◆ Record excerpts:
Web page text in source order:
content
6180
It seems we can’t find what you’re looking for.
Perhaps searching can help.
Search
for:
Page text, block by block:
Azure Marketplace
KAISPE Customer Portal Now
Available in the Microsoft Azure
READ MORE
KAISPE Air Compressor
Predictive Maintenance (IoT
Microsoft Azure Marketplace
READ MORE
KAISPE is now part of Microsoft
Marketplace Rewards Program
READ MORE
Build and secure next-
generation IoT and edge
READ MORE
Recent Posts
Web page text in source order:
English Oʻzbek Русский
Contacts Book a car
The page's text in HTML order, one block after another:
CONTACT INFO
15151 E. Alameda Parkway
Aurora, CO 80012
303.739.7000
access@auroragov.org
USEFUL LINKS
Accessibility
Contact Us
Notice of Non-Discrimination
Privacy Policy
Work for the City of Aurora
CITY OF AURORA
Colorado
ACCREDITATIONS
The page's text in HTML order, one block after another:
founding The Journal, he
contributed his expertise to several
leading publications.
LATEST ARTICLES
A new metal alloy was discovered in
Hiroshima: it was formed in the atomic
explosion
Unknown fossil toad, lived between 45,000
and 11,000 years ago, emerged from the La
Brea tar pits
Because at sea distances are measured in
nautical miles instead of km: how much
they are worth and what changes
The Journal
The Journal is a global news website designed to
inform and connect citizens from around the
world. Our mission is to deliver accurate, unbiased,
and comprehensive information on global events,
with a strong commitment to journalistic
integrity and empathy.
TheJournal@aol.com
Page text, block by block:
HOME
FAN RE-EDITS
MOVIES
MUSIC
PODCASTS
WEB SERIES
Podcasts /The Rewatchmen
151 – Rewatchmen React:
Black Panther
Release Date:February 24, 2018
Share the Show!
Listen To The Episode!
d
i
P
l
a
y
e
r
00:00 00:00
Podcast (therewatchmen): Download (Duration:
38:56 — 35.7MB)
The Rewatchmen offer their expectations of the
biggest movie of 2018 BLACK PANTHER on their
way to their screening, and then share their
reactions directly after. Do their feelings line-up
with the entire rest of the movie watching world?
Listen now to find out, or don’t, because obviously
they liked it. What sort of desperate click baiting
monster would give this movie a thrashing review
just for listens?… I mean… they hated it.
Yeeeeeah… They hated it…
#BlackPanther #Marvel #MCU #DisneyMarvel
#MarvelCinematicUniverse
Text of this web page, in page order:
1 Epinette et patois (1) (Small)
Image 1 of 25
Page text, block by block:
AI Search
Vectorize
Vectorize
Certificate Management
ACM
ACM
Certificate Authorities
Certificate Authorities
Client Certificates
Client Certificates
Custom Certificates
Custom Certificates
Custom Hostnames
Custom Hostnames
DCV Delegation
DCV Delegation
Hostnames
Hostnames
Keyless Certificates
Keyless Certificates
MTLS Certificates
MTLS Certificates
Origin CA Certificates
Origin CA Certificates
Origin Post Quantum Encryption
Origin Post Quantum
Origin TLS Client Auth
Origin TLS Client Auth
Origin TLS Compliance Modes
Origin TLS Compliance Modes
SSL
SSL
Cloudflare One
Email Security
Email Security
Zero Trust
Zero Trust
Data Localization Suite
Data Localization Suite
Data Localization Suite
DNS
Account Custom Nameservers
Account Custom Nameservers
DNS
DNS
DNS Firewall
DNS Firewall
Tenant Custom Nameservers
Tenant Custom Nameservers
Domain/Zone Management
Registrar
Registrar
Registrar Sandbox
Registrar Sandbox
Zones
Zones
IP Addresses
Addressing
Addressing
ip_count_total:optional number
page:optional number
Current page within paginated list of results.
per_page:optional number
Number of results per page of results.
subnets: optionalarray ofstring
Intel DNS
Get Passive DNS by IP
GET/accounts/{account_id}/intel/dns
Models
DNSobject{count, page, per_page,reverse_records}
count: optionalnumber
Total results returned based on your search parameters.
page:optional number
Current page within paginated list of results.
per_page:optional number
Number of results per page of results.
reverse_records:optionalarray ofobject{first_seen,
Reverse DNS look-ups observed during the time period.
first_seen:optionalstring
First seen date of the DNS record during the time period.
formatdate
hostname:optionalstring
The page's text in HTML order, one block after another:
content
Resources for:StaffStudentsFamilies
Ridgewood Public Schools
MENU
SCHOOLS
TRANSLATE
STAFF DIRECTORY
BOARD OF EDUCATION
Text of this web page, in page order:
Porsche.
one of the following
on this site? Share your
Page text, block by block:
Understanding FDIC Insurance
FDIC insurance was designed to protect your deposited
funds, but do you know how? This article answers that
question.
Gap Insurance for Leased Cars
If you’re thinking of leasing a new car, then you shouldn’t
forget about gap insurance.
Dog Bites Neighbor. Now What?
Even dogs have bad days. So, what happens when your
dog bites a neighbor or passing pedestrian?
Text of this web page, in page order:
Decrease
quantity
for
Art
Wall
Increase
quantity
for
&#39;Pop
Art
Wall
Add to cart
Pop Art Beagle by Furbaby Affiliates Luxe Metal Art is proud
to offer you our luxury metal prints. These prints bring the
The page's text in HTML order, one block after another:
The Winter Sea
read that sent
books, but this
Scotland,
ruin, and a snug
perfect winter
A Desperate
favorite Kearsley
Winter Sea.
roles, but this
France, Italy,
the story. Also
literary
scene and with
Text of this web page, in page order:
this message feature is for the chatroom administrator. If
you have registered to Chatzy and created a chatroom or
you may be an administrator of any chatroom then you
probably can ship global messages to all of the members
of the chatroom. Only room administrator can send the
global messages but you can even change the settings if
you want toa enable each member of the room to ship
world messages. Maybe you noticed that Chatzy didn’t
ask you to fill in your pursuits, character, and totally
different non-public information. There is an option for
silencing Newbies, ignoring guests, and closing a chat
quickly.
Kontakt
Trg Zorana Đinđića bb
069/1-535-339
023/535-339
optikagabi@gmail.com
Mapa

◆ Instructions for the task: When the line containing "Unknown fossil toad, lived between 45,000" is reached, include it and stop. Until then, output each line of the entries exactly as given, starting from the first.

◆ Written answer:
Web page text in source order:
content
6180
It seems we can’t find what you’re looking for.
Perhaps searching can help.
Search
for:
Page text, block by block:
Azure Marketplace
KAISPE Customer Portal Now
Available in the Microsoft Azure
READ MORE
KAISPE Air Compressor
Predictive Maintenance (IoT
Microsoft Azure Marketplace
READ MORE
KAISPE is now part of Microsoft
Marketplace Rewards Program
READ MORE
Build and secure next-
generation IoT and edge
READ MORE
Recent Posts
Web page text in source order:
English Oʻzbek Русский
Contacts Book a car
The page's text in HTML order, one block after another:
CONTACT INFO
15151 E. Alameda Parkway
Aurora, CO 80012
303.739.7000
access@auroragov.org
USEFUL LINKS
Accessibility
Contact Us
Notice of Non-Discrimination
Privacy Policy
Work for the City of Aurora
CITY OF AURORA
Colorado
ACCREDITATIONS
The page's text in HTML order, one block after another:
founding The Journal, he
contributed his expertise to several
leading publications.
LATEST ARTICLES
A new metal alloy was discovered in
Hiroshima: it was formed in the atomic
explosion
Unknown fossil toad, lived between 45,000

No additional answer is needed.